The Architecture of Agency Part 2: "Mythos," the 30-Minute Think Mode, and Anthropic's Secret "Undercover" Contributions to Open Source

This is Part 2 of a 5-part series: "The Architecture of Agency." Part 1 covered the harness architecture (Bun runtime, context pipeline, YOLO classifier). Now we dig into the model roadmap and the features Anthropic never intended us to see.

While Part 1 was about the engine, Part 2 is about the map. By examining the models/, feature-gates/, and constants.ts files in the leaked source, researchers have reconstructed Anthropic’s internal model hierarchy, unreleased capabilities, and a controversial stealth mode for open source contributions.

1. The Animal Farm: Internal Model Codenames

Anthropic uses animal codenames internally. The leaked constants.ts file revealed the full zoo:

Codename	Public Name	Status
Fennec	Claude Opus 4.6	Current flagship (production)
Capybara	Claude Mythos	Next tier above Opus — in testing with early access customers
Numbat	Unknown	Unreleased, still in testing
—	Opus 4.7	Referenced as forbidden string in Undercover Mode
—	Sonnet 4.8	Referenced as forbidden string in Undercover Mode

Evasion Detail: The string "capybara" is hex-encoded in the source code to evade Anthropic’s own internal leak detection systems. This means Anthropic anticipated that codenames might leak and built automated scanners to catch them — but the hex encoding bypassed their own defenses. An ironic failure of security-in-depth.

2. The Capybara Regression: A Documented Quality Problem

This is arguably the most alarming finding in the entire leak. Internal comments in the codebase document a performance regression on Capybara (Mythos):

Capybara v4	16.7% false claims rate
Capybara v8	29–30% false claims rate

This is not a minor tuning issue. The model that Anthropic describes as a "step change" above Opus is currently getting worse at accuracy with each iteration. Nearly 1 in 3 claims the model makes are false.

For an AI coding agent, "false claims" means the model confidently asserts something about your codebase that isn’t true — a function exists when it doesn’t, a bug is fixed when it isn’t, a test passes when it fails. At 29%, this is a reliability crisis for agentic tasks where the AI operates autonomously.

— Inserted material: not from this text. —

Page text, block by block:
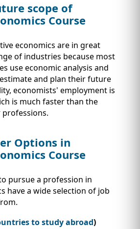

The Statistical Perspective: A regression from 16.7% to 29% false claims represents a 74% increase in error rate. In any production ML pipeline, this would trigger an immediate rollback. The fact that it’s documented in code comments (rather than fixed) suggests Anthropic is aware of the problem but hasn’t solved it yet. This may explain why Mythos hasn’t shipped publicly despite being tested with early access customers.

The code also reveals an "assertiveness counterweight" — logic designed to prevent the model from being too aggressive in its refactors. This suggests Anthropic is battling a fundamental tension: making the model more capable makes it more likely to confidently do the wrong thing.

3. ULTRAPLAN: The 30-Minute Deep Thinking Mode

Hidden behind the ULTRAPLAN feature flag is a capability that fundamentally changes what an AI assistant can do.

3.1 How It Works

Step	Action
1. Invocation	User types `/ultraplan` in the Claude Code terminal
2. Offload	The task is sent to Anthropic’s Cloud Container Runtime (CCR) — a remote compute environment running Opus 4.6
3. Deep Think	The model has a 30-minute budget to iterate, test hypotheses, explore code paths, and refine its plan
4. Notification	When complete, you receive a notification (phone/browser) to review the plan
5. Teleport	On approval, a sentinel value `__ULTRAPLAN_TELEPORT_LOCAL__` transfers the result back to your local terminal

3.2 Why This Matters

Current AI interactions are synchronous — you ask, it answers in seconds. ULTRAPLAN introduces asynchronous cognition: you assign a hard problem, go have lunch, and come back to a thoroughly considered solution.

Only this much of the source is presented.